Further, while operations are depicted in a particular order, this should not be understood as requiring that such operations be performed in the particular order shown or in sequential order. Under certain circumstances, multitasking and parallel processing may be advantageous. Likewise, while several specific implementation details are included in the above discussion, these should not be construed as limitations on the scope of the disclosure. Certain features that are described in the context of separate embodiments can also be implemented in combination in a single embodiment. Conversely, various features that are described in the context of a single embodiment can also be implemented in multiple embodiments separately or in any suitable subcombination.

Although the subject matter has been described in language specific to structural features and/or methodological acts, it is to be understood that the subject matter defined in the appended claims is not necessarily limited to the specific features or acts described above.
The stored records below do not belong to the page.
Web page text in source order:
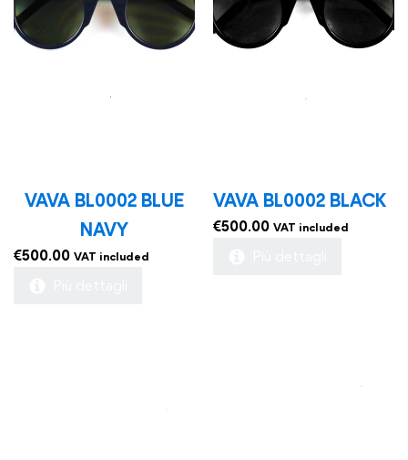
VAVA BL0002 BLUE
NAVY
€500.00 VAT included
VAVA BL0002 BLACK
€500.00 VAT included

Rather, the specific features and acts described above are disclosed as example forms of implementing the claims.

Claims

1. A video processing method, comprising:

extracting an image part of a region where the target object is located from each video sequence image to generate a corresponding first image;

2. The method of claim 1, wherein the target background image comprises two white lines with a set width, and the two white lines are parallel to each other.

3. The method according to claim 1, wherein if at least two candidate objects are obtained from the video to be processed, the determining the target object in the video to be processed comprises:

acquiring the position of each candidate object in each video sequence image;

and determining the candidate object with the changed position and the longest motion trail as the target object.
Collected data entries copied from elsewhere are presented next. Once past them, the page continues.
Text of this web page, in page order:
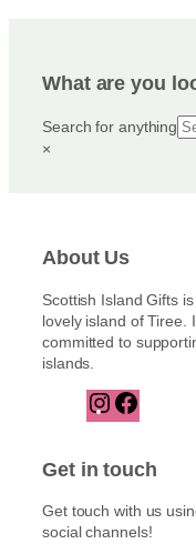
What are you
Search for anything
×
About Us
Scottish Island Gifts is
lovely island of Tiree.
committed to
islands.
I
n
t
a
e
o
Get in touch
Get touch with us
social channels!
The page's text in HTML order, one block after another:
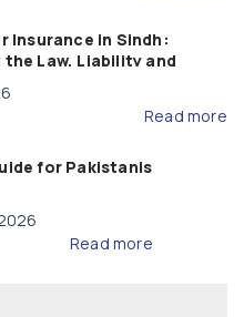
Insurance in Sindh:
Law, Liability and
Read more
for Pakistanis
Read more
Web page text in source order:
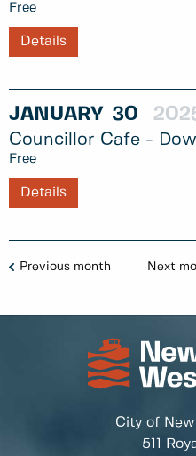
Free
Details
JANUARY 30
Councillor Cafe -
Free
Details
Previous month Next
City of
511
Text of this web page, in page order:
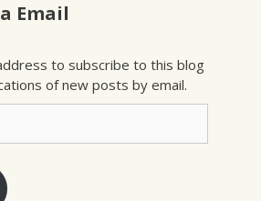
Email
to subscribe to this blog
of new posts by email.
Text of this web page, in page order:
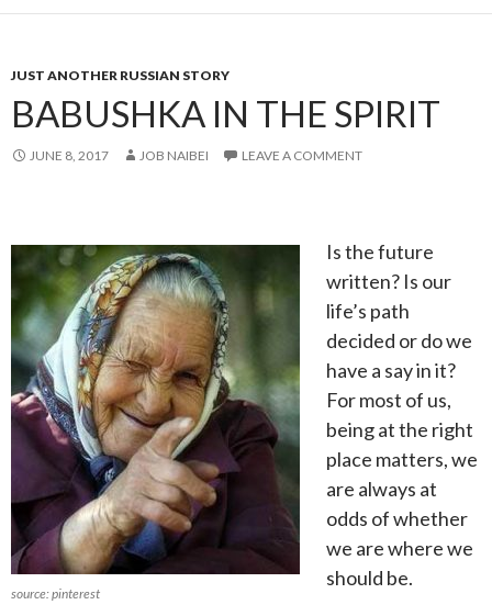
JUST ANOTHER RUSSIAN STORY
BABUSHKA IN THE SPIRIT
JUNE 8, 2017 JOB NAIBEI LEAVE A COMMENT
source: pinterest
Is the future
written? Is our
life’s path
decided or do we
have a say in it?
For most of us,
being at the right
place matters, we
are always at
odds of whether
we are where we
should be.

4. The method of claim 1, wherein determining the target background image comprises:

acquiring a corresponding target background image from a preset background image library based on the target object, wherein the background image library comprises a plurality of background images; alternatively, the first and second electrodes may be,

and acquiring the target background image based on the target object and the at least two frames of video sequence images.

5. The method of claim 4, wherein obtaining a corresponding target background image from a preset background gallery based on the target object comprises:

acquiring attribute information of the target object;

6. The method of claim 4, wherein the obtaining the target background image based on the target object and the at least two frames of video sequence images comprises:

acquiring two frames of video sequence images, wherein the change distance corresponding to the target object in the two frames of video sequence images is not less than a preset distance;

and respectively extracting image parts except the region where the target object is located from the two frames of video sequence images, generating two frames of second images based on the two extracted image parts, and combining the two frames of second images to generate the target background image.

7. The method according to claim 1, wherein the superimposing each first image with the determined target background image to obtain the processed video with 3D display effect comprises:

for each first image, covering the first image on the target background image for superposition to obtain a third image corresponding to the first image;

and synthesizing each third image according to the frame arrangement sequence of the at least two frames of video sequence images to obtain the processed video.

8. A video processing apparatus, comprising:

the first image acquisition module is used for extracting the image part of the area where the target object is located from each video sequence image so as to generate a corresponding first image;

9. An electronic device comprising a memory and a processor;

the memory has stored therein a computer program;

the processor for executing the computer program to implement the method of any one of claims 1 to 7.

10. A computer-readable storage medium, characterized in that a computer program is stored on the computer-readable storage medium, which computer program, when being executed by a processor, carries out the method of any one of claims 1 to 7.